Day 31 - The Big Iberian Trip - Pola de Lena

85 kms, height gained 1754m height lost 2276m

What goes up must come down and getting closer to the north coast of Spain we are finally beginning to surrender height we've held onto for the last 10 days. Crossing the Cantabrian Mountains, from Castile y León into Asturias, today's numbers look impressive. But in fact the day turned out to be relatively easy, a long way from the nightmare I was anticipating.


I spent most of yesterday's rest day in Leon worrying about today. The climb looked tough, there are few significant places to hang out, and the weather forecast was dreadful. We have become regular consumers of Spanish weather forecasts and the only conclusion you could draw from last night's was that the chances of significant rain with thunder today were high and it would get worse as we climbed. The only thing that gave us a glimmer of hope was that it was supposed to rain in León and didn't so perhaps the forecasts were a bit on the negative side.

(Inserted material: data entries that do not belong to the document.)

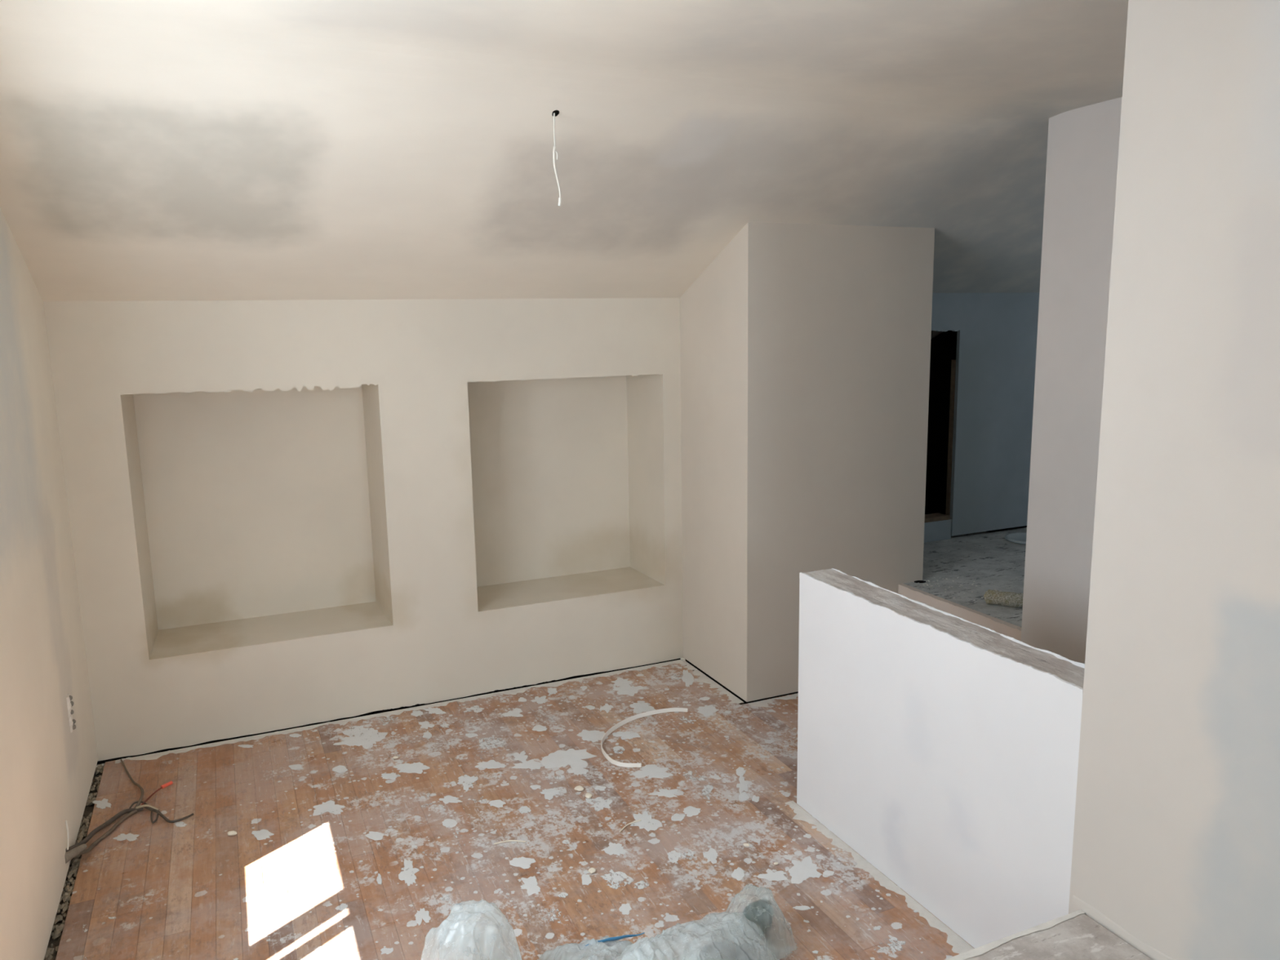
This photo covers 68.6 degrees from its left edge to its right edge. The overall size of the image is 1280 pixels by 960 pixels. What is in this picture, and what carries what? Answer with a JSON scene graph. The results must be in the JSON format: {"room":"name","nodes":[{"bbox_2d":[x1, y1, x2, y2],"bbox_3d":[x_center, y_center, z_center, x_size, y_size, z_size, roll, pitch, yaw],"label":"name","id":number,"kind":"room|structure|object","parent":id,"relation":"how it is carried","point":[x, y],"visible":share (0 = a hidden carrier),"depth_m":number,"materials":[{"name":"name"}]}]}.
{"room":"attic under renovation","nodes":[
{"label":"attic under renovation","id":0,"kind":"room"},
{"bbox_2d":[0,207,97,959],"bbox_3d":[-0.730,0.436,0.279,0.080,2.346,6.973,-5,10,-24],"label":"wall","id":1,"kind":"structure","parent":0,"point":[47,770],"depth_m":2.75,"materials":[{"name":"paint"}]},
{"bbox_2d":[65,820,69,849],"bbox_3d":[-1.764,1.093,2.889,0.010,0.084,0.035,-5,10,-24],"label":"wire","id":2,"kind":"object","parent":1,"relation":"attached to","point":[66,823],"visible":1,"depth_m":2.88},
{"bbox_2d":[66,693,75,733],"bbox_3d":[-1.902,0.779,3.137,0.016,0.124,0.051,-5,10,-24],"label":"wall socket","id":3,"kind":"object","parent":1,"relation":"attached to","point":[69,704],"visible":1,"depth_m":3.13,"materials":[{"name":"paint"}]},
{"bbox_2d":[44,657,974,959],"bbox_3d":[1.764,1.373,1.795,5.770,0.077,7.593,-5,10,-24],"label":"floor","id":4,"kind":"structure","parent":0,"point":[342,848],"depth_m":3.05,"materials":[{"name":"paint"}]},
{"bbox_2d":[64,759,193,863],"bbox_3d":[-1.734,1.104,3.292,0.338,0.081,0.829,-4,10,-17],"label":"electrical cable","id":5,"kind":"object","parent":4,"relation":"on","point":[79,848],"visible":0.98,"depth_m":3.18,"materials":[{"name":"grey plastic"}]},
{"bbox_2d":[227,831,236,835],"bbox_3d":[-1.346,1.166,3.094,0.027,0.012,0.027,-7,11,-31],"label":"chip","id":6,"kind":"object","parent":4,"relation":"on","point":[229,833],"visible":1,"depth_m":3.09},
{"bbox_2d":[420,899,521,959],"bbox_3d":[-0.409,1.160,2.253,0.306,0.270,0.264,-5,10,-24],"label":"plastic bag","id":7,"kind":"object","parent":4,"relation":"on","point":[462,935],"visible":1,"depth_m":2.21,"materials":[{"name":"white"}]},
{"bbox_2d":[493,840,525,844],"bbox_3d":[-0.419,1.166,3.021,0.101,0.004,0.016,-2,10,-6],"label":"splinter","id":8,"kind":"object","parent":4,"relation":"on","point":[507,840],"visible":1,"depth_m":3.02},
{"bbox_2d":[573,785,583,791],"bbox_3d":[-0.217,1.103,3.351,0.033,0.013,0.030,-10,13,-43],"label":"chip","id":9,"kind":"object","parent":4,"relation":"on","point":[579,788],"visible":1,"depth_m":3.35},
{"bbox_2d":[585,792,591,798],"bbox_3d":[-0.182,1.111,3.301,0.026,0.012,0.027,4,11,28],"label":"chip","id":10,"kind":"object","parent":4,"relation":"on","point":[588,795],"visible":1,"depth_m":3.29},
{"bbox_2d":[588,867,595,873],"bbox_3d":[-0.146,1.188,2.850,0.022,0.010,0.023,-8,12,-36],"label":"chip","id":11,"kind":"object","parent":4,"relation":"on","point":[591,870],"visible":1,"depth_m":2.85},
{"bbox_2d":[619,819,640,832],"bbox_3d":[-0.036,1.145,3.108,0.016,0.004,0.101,8,13,44],"label":"splinter","id":12,"kind":"object","parent":4,"relation":"on","point":[623,828],"visible":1,"depth_m":3.11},
{"bbox_2d":[600,707,688,767],"bbox_3d":[-0.005,1.021,3.797,0.232,0.018,0.571,3,10,22],"label":"strip","id":13,"kind":"object","parent":4,"relation":"on","point":[618,725],"visible":1,"depth_m":3.88,"materials":[{"name":"white plastic"}]},
{"bbox_2d":[537,884,796,959],"bbox_3d":[0.098,1.186,2.366,0.687,0.165,0.402,-4,10,-15],"label":"plastic bag","id":14,"kind":"object","parent":4,"relation":"on","point":[724,935],"visible":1,"depth_m":2.34,"materials":[{"name":"white"}]},
{"bbox_2d":[43,292,1039,760],"bbox_3d":[0.211,-0.113,5.024,5.570,1.960,1.040,-5,10,-24],"label":"wall","id":15,"kind":"structure","parent":0,"point":[283,514],"depth_m":4.09,"materials":[{"name":"paint"}]},
{"bbox_2d":[96,657,680,764],"bbox_3d":[-0.968,0.962,4.168,2.555,0.105,0.015,-5,10,-24],"label":"trim","id":16,"kind":"structure","parent":15,"relation":"attached to","point":[599,673],"depth_m":4.08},
{"bbox_2d":[924,512,950,522],"bbox_3d":[1.433,0.226,5.116,0.578,0.022,0.092,-5,10,-24],"label":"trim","id":17,"kind":"structure","parent":15,"relation":"attached to","point":[936,517],"depth_m":5.17,"materials":[{"name":"brown wood"}]},
{"bbox_2d":[945,360,955,515],"bbox_3d":[1.705,-0.218,5.147,0.005,0.878,0.028,-5,10,-24],"label":"trim","id":18,"kind":"structure","parent":15,"relation":"attached to","point":[953,362],"depth_m":5.14,"materials":[{"name":"brown wood"}]},
{"bbox_2d":[0,0,1128,339],"bbox_3d":[1.820,-0.575,1.190,5.870,0.966,8.223,-5,10,-24],"label":"ceiling","id":19,"kind":"structure","parent":0,"point":[151,150],"depth_m":2.87,"materials":[{"name":"paint"}]},
{"bbox_2d":[551,110,561,206],"bbox_3d":[-0.253,-0.981,2.860,0.023,0.283,0.027,-1,10,1],"label":"cable","id":20,"kind":"object","parent":19,"relation":"hanging from","point":[555,113],"visible":1,"depth_m":2.85,"materials":[{"name":"white plastic"}]},
{"bbox_2d":[680,222,934,702],"bbox_3d":[0.755,-0.120,4.396,0.950,2.036,0.628,-5,10,-24],"label":"wall","id":21,"kind":"structure","parent":0,"point":[805,348],"depth_m":4.09,"materials":[{"name":"paint"}]},
{"bbox_2d":[684,658,798,703],"bbox_3d":[0.768,0.898,4.567,0.918,0.032,0.606,-5,10,-24],"label":"trim","id":22,"kind":"structure","parent":21,"relation":"attached to","point":[686,660],"depth_m":4.22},
{"bbox_2d":[904,527,1026,626],"bbox_3d":[3.375,0.863,2.246,2.184,0.120,7.036,-5,10,-24],"label":"floor","id":23,"kind":"structure","parent":0,"point":[988,559],"depth_m":4.57,"materials":[{"name":"grey concrete"}]},
{"bbox_2d":[914,580,926,582],"bbox_3d":[1.302,0.472,4.358,0.060,0.012,0.018,-2,10,-7],"label":"debris","id":24,"kind":"object","parent":23,"relation":"on","point":[916,581],"visible":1,"depth_m":4.35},
{"bbox_2d":[912,577,1002,600],"bbox_3d":[1.441,0.490,4.264,0.303,0.007,0.366,-5,10,-24],"label":"crumbs","id":25,"kind":"object","parent":23,"relation":"on","point":[934,577],"visible":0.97,"depth_m":4.31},
{"bbox_2d":[983,589,1023,607],"bbox_3d":[1.569,0.505,3.984,0.202,0.062,0.064,4,11,27],"label":"roller cover","id":26,"kind":"object","parent":23,"relation":"on","point":[1010,599],"visible":0.78,"depth_m":3.97,"materials":[{"name":"beige fabric"}]},
{"bbox_2d":[1004,532,1026,544],"bbox_3d":[2.137,0.322,5.146,0.252,0.017,0.252,-5,10,-24],"label":"lid","id":27,"kind":"object","parent":23,"relation":"on","point":[1018,538],"visible":0.52,"depth_m":5.15,"materials":[{"name":"grey plastic"}]},
{"bbox_2d":[796,0,1279,959],"bbox_3d":[1.713,0.353,0.575,0.132,2.356,5.534,-5,10,-24],"label":"wall","id":28,"kind":"structure","parent":0,"point":[1176,842],"depth_m":1.90,"materials":[{"name":"paint"}]},
{"bbox_2d":[1071,895,1176,959],"bbox_3d":[1.305,1.071,1.487,0.003,0.031,1.500,-5,10,-24],"label":"trim","id":29,"kind":"structure","parent":28,"relation":"attached to","point":[1092,911],"depth_m":2.05,"materials":[{"name":"paint"}]},
{"bbox_2d":[944,909,1152,959],"bbox_3d":[1.474,1.492,0.009,0.949,0.307,4.377,-5,10,-24],"label":"floor","id":30,"kind":"structure","parent":0,"point":[1074,935],"depth_m":2.03,"materials":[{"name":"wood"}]},
{"bbox_2d":[1020,97,1122,663],"bbox_3d":[2.684,0.268,1.046,0.120,2.376,5.612,-5,10,-24],"label":"wall","id":31,"kind":"structure","parent":0,"point":[1083,142],"depth_m":3.37,"materials":[{"name":"paint"}]},
{"bbox_2d":[897,583,1021,640],"bbox_3d":[1.369,0.760,4.037,0.026,0.451,0.770,-5,10,-24],"label":"trim","id":32,"kind":"structure","parent":31,"relation":"attached to","point":[999,626],"depth_m":3.98,"materials":[{"name":"paint"}]}
]}

The Ruta Vía de la Plata website was also off-putting about this stretch of the route. As well as a massive climb and lightening they had me worrying about tunnels and lorries


Anyway it was fine if overcast this morning and Christine ruled that getting the bus wasn't an option. She wanted to rise to the challenge come what may. Filling out stomachs with a huge breakfast we bid our Parador farewell at 9am, left the peregrinos behind, and committed to a climb up the mountains.

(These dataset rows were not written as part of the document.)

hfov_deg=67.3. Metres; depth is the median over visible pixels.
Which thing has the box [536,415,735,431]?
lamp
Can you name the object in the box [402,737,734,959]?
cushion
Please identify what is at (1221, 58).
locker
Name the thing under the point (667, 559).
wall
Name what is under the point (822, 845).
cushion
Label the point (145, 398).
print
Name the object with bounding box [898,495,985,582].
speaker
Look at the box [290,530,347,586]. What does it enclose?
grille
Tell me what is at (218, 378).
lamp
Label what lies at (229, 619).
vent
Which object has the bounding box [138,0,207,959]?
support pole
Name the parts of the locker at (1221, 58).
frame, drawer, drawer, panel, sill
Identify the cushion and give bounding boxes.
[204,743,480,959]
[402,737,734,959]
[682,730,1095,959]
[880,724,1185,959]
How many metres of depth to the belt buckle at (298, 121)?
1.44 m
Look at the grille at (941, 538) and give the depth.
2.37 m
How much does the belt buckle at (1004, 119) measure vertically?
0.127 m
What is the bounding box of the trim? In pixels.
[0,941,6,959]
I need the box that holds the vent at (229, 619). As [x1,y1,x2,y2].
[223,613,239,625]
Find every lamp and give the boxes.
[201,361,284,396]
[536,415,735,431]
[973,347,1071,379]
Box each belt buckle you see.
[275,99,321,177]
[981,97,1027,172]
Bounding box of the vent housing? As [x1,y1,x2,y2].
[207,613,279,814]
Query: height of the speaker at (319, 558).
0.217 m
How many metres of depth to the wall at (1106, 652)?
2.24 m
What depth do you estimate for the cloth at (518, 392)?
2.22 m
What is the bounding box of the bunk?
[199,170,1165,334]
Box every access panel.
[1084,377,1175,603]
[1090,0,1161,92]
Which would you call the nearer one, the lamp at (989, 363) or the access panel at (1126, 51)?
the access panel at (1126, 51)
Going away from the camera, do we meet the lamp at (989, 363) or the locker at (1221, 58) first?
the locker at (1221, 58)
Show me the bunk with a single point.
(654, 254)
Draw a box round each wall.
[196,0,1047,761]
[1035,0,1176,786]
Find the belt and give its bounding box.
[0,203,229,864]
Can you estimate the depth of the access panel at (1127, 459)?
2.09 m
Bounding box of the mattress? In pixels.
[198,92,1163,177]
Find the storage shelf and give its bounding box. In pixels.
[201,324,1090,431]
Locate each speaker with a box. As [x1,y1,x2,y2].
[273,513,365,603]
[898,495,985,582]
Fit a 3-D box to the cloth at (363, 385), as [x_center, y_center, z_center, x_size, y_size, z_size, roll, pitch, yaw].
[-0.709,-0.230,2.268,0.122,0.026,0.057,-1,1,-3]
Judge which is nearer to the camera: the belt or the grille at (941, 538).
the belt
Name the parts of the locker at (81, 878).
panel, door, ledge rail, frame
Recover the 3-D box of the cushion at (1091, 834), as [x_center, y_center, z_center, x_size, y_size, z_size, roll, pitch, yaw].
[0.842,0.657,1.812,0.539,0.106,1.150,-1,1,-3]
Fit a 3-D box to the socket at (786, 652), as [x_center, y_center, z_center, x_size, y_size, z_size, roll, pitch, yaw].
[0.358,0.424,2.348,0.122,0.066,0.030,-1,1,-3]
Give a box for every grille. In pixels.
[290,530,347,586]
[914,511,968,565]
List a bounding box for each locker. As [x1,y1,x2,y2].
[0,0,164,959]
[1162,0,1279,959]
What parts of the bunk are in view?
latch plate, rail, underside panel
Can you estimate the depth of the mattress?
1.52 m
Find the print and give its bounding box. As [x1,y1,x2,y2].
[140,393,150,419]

Base camp was an industrial town called La Robla, 25 kms north of León and the point at which we joined the N630. Getting there was a doddle, on a quiet road following the River X. After La Robla we started the no-going-back climb as there wasn't much in the way of settlements between La Robla and the pass. The good news was that the pass was only 33kms away, the bad news was that we hadn't really noticed any of the climb we'd been promised so it must be all up ahead.

The N630 didn't let us down and the road was excellent, beautifully graded, and neither of us got anywhere near our low gears. Also there weren't that many lorries, nothing like the day before yesterday on the run into León. The other advertised hazard, the tunnels, were another lion that didn't roar as they were short and reasonably well illuminated (although scarily noisy if you were sharing them with a vehicle).

The scenery as we climbed on and up the valley just got better and better. There was some interesting industrial archaeology, with old coal workings and a railway line. The vegetation changed from limey green willows in bud in the valley bottom, through plane and chestnut trees, then mountain ash and birch in bud, then scrub, and then we were in rough grazing above the tree line and in proper mountains. As we got higher the hillsides were covered in purple heather in flower.


The biggest and best surprise was the views from the pass itself. We were presented with a particularly beautiful range of mountains with dramatic snow covered jagged peaks and gorgeous deep green valley.



Then came the descent. We dropped 1000m in 23k with the gradient hitting 17% in places. It was a thrilling ride enhanced by the dramatic change in climate as we moved from the dry 'continental' side of the mountains to the lush maritime side. We are now in Green Spain and you don't need to be a genius to work out how it got its name.

All good things come to an end. The road eventually levelled out and in Camourans we went looking for a restaurant. A local cyclist warned us off our first choice and 100 metres later we saw a building surrounded by cars and vans and knew we had struck gold. Lunch was immense, tasty and plentiful wholesome food, exactly the thing to celebrate the near end of an epic trip. As we sat down the heavens opened up and we found ourselves inside a packed restaurant for nearly two hours enjoying lunch. What a day!